= James Stewart Perry =

American sculptor

Jim Perry is an American sculptor. He received a BA in sculpture from Bard College. He began his sculpture career in the early 1970s in New York City where he exhibited extensively and, in 1975, was included in the Whitney Biennial.

==Career==
He has had solo and two-person exhibits at:
Gremillion & Company Fine Art, Houston, Texas (2011, 2013, 2017)
J. Cacciola Gallery, Bernardsville, New Jersey (2017)
The Center for Contemporary Art, Bedminster, New Jersey (2016)
The Arts Council of Princeton, Princeton, New Jersey (2014)
Morpeth Contemporary, Hopewell, New Jersey (2010)

He has also been included in numerous juried and invitational exhibitions including those at the Annmarie Sculpture Garden and Art Center, Dowell, Maryland
Ellarslie City Museum in Trenton, New Jersey
Philips Mill Gallery in New Hope, Pennsylvania
Noyes Museum of Art in Oceanville, New Jersey
Morris Museum in Morristown, New Jersey
Dalet Gallery and the LG Tripp Gallery, both in Philadelphia.
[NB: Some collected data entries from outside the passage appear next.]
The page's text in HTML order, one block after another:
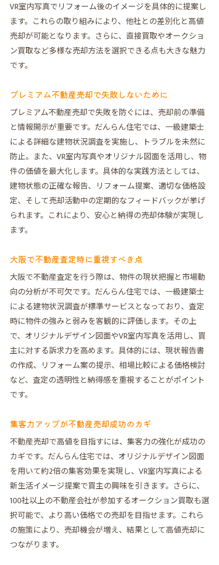
不動産売却時の集客戦略を徹底解説
建物状況調査報告書で安心感をプラス
プレミアムサービスが売却率を左右する
大阪市のマンション買取市場の最新情報
安心取引を叶えるプレミアム売却の仕組み
建物状況調査でトラブルを未然に防ぐ
だんらん住宅の透明な取引体制とは
売主・買主双方が納得できるサポート
VR活用で新生活イメージを提案する方法
不動産買取業者大阪との連携の強み
安心して任せられる売却プロセス紹介
売却トラブルを防ぐための実践ポイント
だんらん住宅の丁寧な対応が安心の理由
売却活動中の情報公開が信頼性を高める
大阪市不動産売買のリスク管理とは
売主と買主の双方が納得する対策
住吉区上住吉で高く売るための工夫を解説
不動産売却で高値を引き出す工夫とは
中古マンションや一戸建ての強み活用法
査定から契約までの流れと注意点
売却時期やタイミングの見極め方
納得と笑顔の不動産売却体験をこの場所で
だんらん住宅が目指す納得の売却体験
売却後のサポート体制で安心を提供
口コミ評価が高い不動産売却の秘訣
売却成功者の声に学ぶ満足体験談
大阪で安心して任せられる理由を解説
不動産売却で笑顔を実現する取り組み
VR室内写真でリフォーム後のイメージを具体的に提案し
ます。これらの取り組みにより、他社との差別化と高値
売却が可能となります。さらに、直接買取やオークショ
ン買取など多様な売却方法を選択できる点も大きな魅力
です。
プレミアム不動産売却で失敗しないために
プレミアム不動産売却で失敗を防ぐには、売却前の準備
と情報開示が重要です。だんらん住宅では、一級建築士
による詳細な建物状況調査を実施し、トラブルを未然に
防止。また、VR室内写真やオリジナル図面を活用し、物
件の価値を最大化します。具体的な実践方法としては、
建物状態の正確な報告、リフォーム提案、適切な価格設
定、そして売却活動中の定期的なフィードバックが挙げ
られます。これにより、安心と納得の売却体験が実現し
ます。
大阪で不動産査定時に重視すべき点
大阪で不動産査定を行う際は、物件の現状把握と市場動
向の分析が不可欠です。だんらん住宅では、一級建築士
による建物状況調査が標準サービスとなっており、査定
時に物件の強みと弱みを客観的に評価します。その上
で、オリジナルデザイン図面やVR室内写真を活用し、買
主に対する訴求力を高めます。具体的には、現状報告書
の作成、リフォーム案の提示、相場比較による価格検討
など、査定の透明性と納得感を重視することがポイント
です。
集客力アップが不動産売却成功のカギ
不動産売却で高値を目指すには、集客力の強化が成功の
カギです。だんらん住宅では、オリジナルデザイン図面
を用いて約2倍の集客効果を実現し、VR室内写真による
新生活イメージ提案で買主の興味を引きます。さらに、
100社以上の不動産会社が参加するオークション買取も選
択可能で、より高い価格での売却を目指せます。これら
の施策により、売却機会が増え、結果として高値売却に
つながります。

He is represented by Gremillion & Company Fine Art in Houston, Westbrook Modern in Carmel-by-the-Sea, California, Susan Calloway Fine Arts in Washington DC and J.Cacciola Gallery W in Bernardsville, New Jersey.

== History ==
Perry was born on November 20, 1947, in New York City. His parents were Robert Perry, a professor of religion at New York University, and his mother, Mary Stewart Perry, a professional cartoonist and sister of the actor James Stewart. He was raised in Manhattan until his family moved to Erwinna, a small town in Bucks County, Pennsylvania, when he was three. He graduated from Bard College, where he received his BA in sculpture in 1971.